Relativismo e cretinismo, por Victor Leandro

11/08/2020

Há argumentos que parecem ser legitimados por uma tradição, mas estão muito longe disso.

Agora, por exemplo. Virou moda falar em negacionismo. Porém é preciso lembrar que este não constitui nenhuma forma elaborada de pensamento, e sim pertence à problemática da psicologia. Uma atitude que não passa pelo crivo da razão. Logo, não cabe discutir sua validade intrínseca.

Mais complicada é a questão do relativismo. Há quem diga que o suposto presidente é um dos seus adeptos. Uma grande mentira, pois o relativismo é uma refinada posição, iniciativa séria a ser discutida em uma epistemologia.

Marx, por exemplo, era considerado em muitos pontos, um relativista. Isso significa dizer que ele acreditava que as verdades deveriam ser postas em relação, no caso, com o movimento da história.

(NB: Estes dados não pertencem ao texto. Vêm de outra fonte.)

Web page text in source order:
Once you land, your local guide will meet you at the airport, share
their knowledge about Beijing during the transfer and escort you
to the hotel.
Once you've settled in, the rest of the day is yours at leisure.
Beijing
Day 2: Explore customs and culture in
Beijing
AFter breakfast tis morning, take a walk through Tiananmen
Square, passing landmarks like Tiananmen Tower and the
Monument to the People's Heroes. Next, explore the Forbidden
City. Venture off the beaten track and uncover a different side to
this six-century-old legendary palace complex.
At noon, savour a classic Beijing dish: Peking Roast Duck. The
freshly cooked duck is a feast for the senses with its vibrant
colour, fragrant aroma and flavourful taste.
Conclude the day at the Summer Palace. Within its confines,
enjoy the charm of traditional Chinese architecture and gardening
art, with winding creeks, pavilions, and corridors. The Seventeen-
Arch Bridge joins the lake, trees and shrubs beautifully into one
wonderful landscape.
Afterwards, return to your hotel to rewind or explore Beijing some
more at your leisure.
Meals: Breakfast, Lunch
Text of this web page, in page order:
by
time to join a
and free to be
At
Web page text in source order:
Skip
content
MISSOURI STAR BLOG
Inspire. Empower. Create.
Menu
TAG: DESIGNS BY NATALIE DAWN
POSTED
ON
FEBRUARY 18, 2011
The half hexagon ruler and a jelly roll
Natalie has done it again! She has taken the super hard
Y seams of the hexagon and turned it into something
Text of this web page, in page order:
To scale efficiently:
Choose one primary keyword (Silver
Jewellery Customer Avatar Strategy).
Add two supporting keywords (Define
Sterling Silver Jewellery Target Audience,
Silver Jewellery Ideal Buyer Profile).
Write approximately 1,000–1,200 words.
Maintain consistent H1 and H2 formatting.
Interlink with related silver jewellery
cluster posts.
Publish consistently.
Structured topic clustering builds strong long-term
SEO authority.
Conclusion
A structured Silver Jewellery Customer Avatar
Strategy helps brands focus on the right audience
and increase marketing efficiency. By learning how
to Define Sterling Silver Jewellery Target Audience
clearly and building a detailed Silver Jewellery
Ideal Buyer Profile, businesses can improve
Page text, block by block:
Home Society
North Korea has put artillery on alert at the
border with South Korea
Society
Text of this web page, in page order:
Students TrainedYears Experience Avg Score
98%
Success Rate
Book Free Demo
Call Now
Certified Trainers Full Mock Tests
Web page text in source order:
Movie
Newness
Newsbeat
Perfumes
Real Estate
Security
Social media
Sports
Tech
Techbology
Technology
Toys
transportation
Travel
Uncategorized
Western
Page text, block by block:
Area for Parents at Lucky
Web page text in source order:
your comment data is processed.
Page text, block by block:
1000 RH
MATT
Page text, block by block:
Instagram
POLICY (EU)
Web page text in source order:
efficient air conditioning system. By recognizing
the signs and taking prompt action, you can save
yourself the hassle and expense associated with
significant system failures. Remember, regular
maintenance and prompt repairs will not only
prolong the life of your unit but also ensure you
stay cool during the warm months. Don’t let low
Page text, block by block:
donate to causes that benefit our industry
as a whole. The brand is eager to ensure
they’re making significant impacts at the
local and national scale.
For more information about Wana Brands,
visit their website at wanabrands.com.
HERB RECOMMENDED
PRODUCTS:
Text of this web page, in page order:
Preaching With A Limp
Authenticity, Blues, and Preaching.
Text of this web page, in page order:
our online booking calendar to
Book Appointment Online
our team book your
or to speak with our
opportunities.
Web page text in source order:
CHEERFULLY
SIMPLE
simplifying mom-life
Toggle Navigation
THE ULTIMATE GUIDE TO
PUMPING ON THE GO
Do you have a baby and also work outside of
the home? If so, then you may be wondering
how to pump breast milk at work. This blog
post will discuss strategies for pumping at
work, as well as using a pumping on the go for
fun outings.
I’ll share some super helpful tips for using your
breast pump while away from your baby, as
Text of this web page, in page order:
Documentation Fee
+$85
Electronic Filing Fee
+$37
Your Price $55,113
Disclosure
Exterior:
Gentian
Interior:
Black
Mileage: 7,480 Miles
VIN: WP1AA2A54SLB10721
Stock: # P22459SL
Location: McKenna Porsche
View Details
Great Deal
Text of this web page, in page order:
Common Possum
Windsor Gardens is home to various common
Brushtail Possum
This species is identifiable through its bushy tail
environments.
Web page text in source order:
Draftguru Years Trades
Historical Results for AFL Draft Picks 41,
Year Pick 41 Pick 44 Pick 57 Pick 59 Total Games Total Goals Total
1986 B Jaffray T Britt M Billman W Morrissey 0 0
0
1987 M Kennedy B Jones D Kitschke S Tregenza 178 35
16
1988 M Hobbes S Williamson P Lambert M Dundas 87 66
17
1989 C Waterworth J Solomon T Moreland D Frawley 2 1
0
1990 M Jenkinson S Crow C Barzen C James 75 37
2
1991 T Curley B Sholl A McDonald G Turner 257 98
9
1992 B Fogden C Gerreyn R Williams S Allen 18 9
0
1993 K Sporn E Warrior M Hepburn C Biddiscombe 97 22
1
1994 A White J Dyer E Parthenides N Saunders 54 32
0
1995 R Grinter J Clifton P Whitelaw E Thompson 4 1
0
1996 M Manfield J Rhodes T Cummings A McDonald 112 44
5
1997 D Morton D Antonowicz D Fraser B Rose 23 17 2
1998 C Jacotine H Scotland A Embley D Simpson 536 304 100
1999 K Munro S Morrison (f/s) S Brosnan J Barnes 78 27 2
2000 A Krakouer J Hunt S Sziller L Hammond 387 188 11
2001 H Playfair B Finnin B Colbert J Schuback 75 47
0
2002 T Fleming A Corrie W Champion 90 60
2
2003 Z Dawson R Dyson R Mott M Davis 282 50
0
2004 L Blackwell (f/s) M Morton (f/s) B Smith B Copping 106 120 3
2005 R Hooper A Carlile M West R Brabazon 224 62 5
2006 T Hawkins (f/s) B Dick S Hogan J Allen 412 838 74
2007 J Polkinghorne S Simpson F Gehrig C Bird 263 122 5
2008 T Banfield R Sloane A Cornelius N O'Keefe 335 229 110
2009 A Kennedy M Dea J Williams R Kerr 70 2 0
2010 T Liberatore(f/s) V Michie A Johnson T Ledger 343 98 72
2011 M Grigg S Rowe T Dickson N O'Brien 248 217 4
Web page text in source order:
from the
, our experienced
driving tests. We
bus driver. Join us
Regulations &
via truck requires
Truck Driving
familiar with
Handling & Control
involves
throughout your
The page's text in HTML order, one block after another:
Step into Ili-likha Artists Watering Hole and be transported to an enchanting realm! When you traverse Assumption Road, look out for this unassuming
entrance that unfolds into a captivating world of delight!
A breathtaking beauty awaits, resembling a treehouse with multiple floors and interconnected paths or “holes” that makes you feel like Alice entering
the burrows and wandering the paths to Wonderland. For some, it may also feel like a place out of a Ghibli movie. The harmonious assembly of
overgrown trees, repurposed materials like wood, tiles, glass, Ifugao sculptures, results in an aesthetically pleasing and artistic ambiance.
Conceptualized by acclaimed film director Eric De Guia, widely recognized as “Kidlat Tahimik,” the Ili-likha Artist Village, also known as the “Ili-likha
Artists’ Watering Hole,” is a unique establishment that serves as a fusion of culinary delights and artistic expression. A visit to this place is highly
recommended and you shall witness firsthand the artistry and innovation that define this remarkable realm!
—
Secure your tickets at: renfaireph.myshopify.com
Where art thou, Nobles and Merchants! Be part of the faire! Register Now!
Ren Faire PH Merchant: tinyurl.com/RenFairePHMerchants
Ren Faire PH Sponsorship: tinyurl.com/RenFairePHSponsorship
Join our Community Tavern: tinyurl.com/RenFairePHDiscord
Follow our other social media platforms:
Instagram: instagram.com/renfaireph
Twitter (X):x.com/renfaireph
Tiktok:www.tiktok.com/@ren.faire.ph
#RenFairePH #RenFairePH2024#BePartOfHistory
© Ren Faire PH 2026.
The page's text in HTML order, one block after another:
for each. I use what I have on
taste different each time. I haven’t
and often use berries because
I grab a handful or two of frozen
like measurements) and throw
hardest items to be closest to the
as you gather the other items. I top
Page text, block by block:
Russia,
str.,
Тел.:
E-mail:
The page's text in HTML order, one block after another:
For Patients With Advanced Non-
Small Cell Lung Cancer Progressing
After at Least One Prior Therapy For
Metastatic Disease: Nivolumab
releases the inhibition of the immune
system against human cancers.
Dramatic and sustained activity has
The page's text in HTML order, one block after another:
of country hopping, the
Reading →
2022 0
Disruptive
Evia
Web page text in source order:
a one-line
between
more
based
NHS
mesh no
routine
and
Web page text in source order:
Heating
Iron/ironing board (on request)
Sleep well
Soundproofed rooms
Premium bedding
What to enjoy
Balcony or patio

É somente nesse prisma que sua acuidade poderia ser comprovada, no que marcava-se sua oposição ao absolutismo. Claro, este é um debate que possui frentes ainda em aberto, mas nunca pode ser considerado desprezível.

Já o que se tem hoje pronunciado, principalmente para encobrir a omissão e o caos homicida pandêmico, não é mais do que um falsete, uma verborragia, uma tagarelagem oportunista, que nada têm a ver com conhecimento ou saber, a menos que o cretinismo também tenha virado uma doutrina.

Assim, fiquemos com isso. Não se pode dar lastro a algo que é apenas pontual delírio.

Do contrário, nada se discute. Vence a estupidez e a gritaria.